Valerius had pondered how to address the man who aspired to be the next occupant of Nero’s throne. ‘Caesar,’ he bowed.

‘I am not your Caesar,’ Galba snapped. ‘I will govern Rome for the people and the Senate, not for personal aggrandizement. The Empire needs stability and firm management and I will provide it. This has always been my destiny. Only a patrician, a man of maturity and long military experience, is capable of providing the leadership Rome needs. You have Vespasian’s letter?’

Valerius reached into his pouch and handed over the scroll. Before opening it, the old man peered at the seal, checking it hadn’t been tampered with. His bony hands shook as he read it and Valerius wondered how any man could believe those hands capable of steering the Empire on the steady course it needed.
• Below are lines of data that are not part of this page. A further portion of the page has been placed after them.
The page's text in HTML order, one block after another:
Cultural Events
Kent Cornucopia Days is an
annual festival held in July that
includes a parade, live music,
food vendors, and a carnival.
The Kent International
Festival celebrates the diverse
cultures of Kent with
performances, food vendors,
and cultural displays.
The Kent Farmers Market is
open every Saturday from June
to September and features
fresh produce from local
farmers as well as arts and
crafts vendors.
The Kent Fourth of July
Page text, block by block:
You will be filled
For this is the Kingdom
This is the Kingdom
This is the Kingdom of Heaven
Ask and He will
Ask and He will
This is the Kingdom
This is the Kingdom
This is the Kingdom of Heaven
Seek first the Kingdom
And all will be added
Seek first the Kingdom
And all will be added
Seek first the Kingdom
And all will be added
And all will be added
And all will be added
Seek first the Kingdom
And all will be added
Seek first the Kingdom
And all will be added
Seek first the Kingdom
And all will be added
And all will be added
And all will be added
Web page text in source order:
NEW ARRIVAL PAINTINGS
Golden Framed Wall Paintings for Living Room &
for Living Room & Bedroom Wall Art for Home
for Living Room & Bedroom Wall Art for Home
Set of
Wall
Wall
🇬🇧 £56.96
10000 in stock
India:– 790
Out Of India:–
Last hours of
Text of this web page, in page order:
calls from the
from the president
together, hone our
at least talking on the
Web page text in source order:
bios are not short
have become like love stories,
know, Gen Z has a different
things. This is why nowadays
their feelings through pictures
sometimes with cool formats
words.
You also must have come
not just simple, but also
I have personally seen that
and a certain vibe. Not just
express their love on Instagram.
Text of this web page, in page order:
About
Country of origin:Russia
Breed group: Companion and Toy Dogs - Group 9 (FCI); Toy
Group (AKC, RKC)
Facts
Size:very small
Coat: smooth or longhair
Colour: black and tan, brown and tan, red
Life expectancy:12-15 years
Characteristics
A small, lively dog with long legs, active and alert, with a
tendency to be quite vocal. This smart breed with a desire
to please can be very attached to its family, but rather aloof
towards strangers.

His head had been filled with an image of Gnaeus Domitius Corbulo, a true leader: resolute, firm and battle-tested; loved by the men he pushed to the very limits of their mental and physical endurance. Corbulo would have made a great Emperor, but he would never have taken the purple while Nero lived. By ordering his death, Nero had deprived himself of the one man who had the power to hold the Empire together. This old man would never have dared to stir from his bed while Corbulo lived. Yet here he was, and it seemed he held Nero’s fate in his hands, because he produced a sour, tight-lipped smile.

Otho had been hovering in the background waiting to be told the contents of the letter, but Galba ignored him. ‘General Vespasian tells me here that you are a man of resource who can be trusted?’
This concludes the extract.